▸ **Exercise**
Each record should be copied exactly into the answer, and no picture should go with it.

========

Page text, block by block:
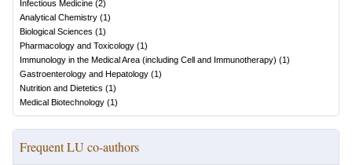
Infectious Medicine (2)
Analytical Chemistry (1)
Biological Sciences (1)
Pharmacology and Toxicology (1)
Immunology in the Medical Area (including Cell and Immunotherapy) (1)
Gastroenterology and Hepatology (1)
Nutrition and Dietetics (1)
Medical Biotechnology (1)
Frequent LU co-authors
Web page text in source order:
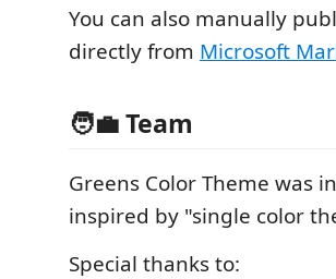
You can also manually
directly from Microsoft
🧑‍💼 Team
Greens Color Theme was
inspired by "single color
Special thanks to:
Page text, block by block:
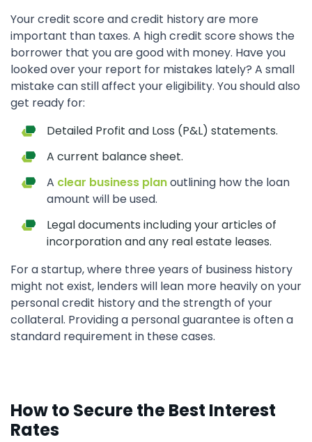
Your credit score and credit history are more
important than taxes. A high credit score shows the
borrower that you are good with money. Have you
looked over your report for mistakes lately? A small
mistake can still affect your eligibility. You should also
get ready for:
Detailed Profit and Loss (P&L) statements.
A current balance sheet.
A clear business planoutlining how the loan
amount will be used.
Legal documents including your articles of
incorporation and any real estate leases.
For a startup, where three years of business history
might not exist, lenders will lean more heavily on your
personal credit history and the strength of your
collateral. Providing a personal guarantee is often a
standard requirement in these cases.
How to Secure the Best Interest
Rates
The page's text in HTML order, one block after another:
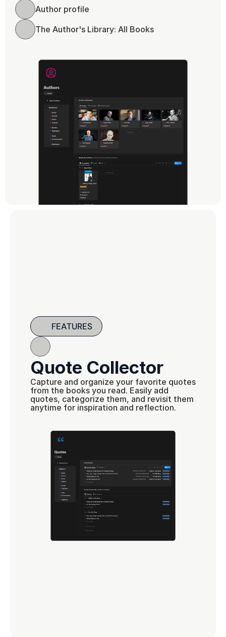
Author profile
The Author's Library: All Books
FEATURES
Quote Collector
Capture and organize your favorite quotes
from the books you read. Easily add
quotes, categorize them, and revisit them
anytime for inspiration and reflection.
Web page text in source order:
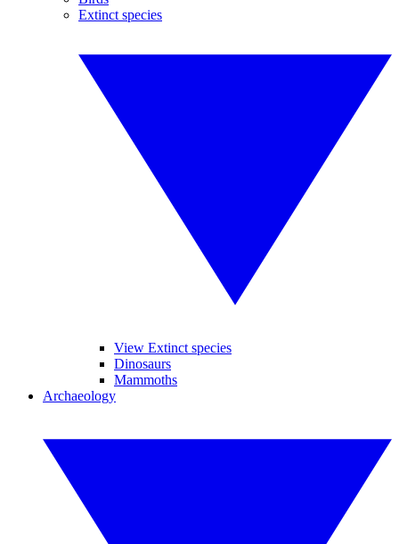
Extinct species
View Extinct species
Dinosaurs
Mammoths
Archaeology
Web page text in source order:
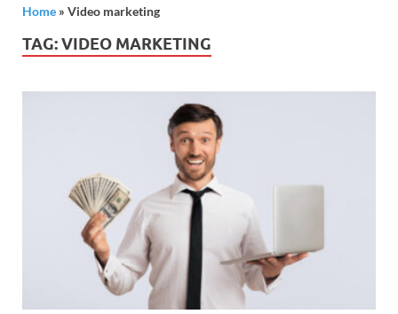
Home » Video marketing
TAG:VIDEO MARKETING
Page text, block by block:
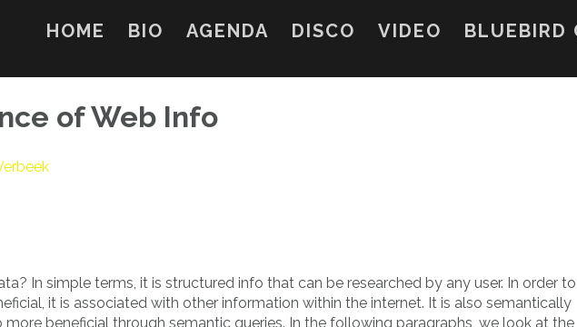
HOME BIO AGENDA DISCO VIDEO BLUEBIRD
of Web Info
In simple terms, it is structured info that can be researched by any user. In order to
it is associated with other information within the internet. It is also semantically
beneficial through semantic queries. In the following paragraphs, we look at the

========

▸ **Your response**
Page text, block by block:
Infectious Medicine (2)
Analytical Chemistry (1)
Biological Sciences (1)
Pharmacology and Toxicology (1)
Immunology in the Medical Area (including Cell and Immunotherapy) (1)
Gastroenterology and Hepatology (1)
Nutrition and Dietetics (1)
Medical Biotechnology (1)
Frequent LU co-authors
Web page text in source order:
You can also manually
directly from Microsoft
🧑‍💼 Team
Greens Color Theme was
inspired by "single color
Special thanks to:
Page text, block by block:
Your credit score and credit history are more
important than taxes. A high credit score shows the
borrower that you are good with money. Have you
looked over your report for mistakes lately? A small
mistake can still affect your eligibility. You should also
get ready for:
Detailed Profit and Loss (P&L) statements.
A current balance sheet.
A clear business planoutlining how the loan
amount will be used.
Legal documents including your articles of
incorporation and any real estate leases.
For a startup, where three years of business history
might not exist, lenders will lean more heavily on your
personal credit history and the strength of your
collateral. Providing a personal guarantee is often a
standard requirement in these cases.
How to Secure the Best Interest
Rates
The page's text in HTML order, one block after another:
Author profile
The Author's Library: All Books
FEATURES
Quote Collector
Capture and organize your favorite quotes
from the books you read. Easily add
quotes, categorize them, and revisit them
anytime for inspiration and reflection.
Web page text in source order:
Extinct species
View Extinct species
Dinosaurs
Mammoths
Archaeology
Web page text in source order:
Home » Video marketing
TAG:VIDEO MARKETING
Page text, block by block:
HOME BIO AGENDA DISCO VIDEO BLUEBIRD
of Web Info
In simple terms, it is structured info that can be researched by any user. In order to
it is associated with other information within the internet. It is also semantically
beneficial through semantic queries. In the following paragraphs, we look at the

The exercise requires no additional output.